▶ [About this exercise]
Report every line in the records below that holds the word "regebro".
[[ Data supplied, beginning ]]
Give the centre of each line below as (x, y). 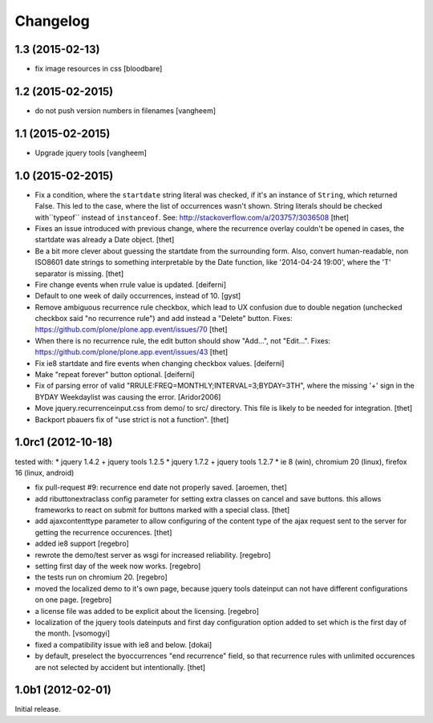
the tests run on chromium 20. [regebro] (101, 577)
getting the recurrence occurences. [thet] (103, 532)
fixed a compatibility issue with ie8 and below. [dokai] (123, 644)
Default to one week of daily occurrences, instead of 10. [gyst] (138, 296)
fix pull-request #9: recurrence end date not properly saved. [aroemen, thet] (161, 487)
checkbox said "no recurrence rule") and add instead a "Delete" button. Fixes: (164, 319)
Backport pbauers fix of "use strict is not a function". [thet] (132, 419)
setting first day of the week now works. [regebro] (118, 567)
[[ Data supplied, end ]]
[[ Data supplied, beginning ]]
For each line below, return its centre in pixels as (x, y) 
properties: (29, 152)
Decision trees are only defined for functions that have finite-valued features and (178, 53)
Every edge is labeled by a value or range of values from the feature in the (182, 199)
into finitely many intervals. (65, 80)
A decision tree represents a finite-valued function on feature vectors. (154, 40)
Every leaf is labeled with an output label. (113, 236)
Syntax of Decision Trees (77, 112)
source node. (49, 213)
[[ Data supplied, end ]]
[[ Data supplied, beginning ]]
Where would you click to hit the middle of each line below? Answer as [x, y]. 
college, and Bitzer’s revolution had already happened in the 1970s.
[[ Data supplied, end ]]
▶ [Exercise answer]
the tests run on chromium 20. [regebro] (101, 577)
setting first day of the week now works. [regebro] (118, 567)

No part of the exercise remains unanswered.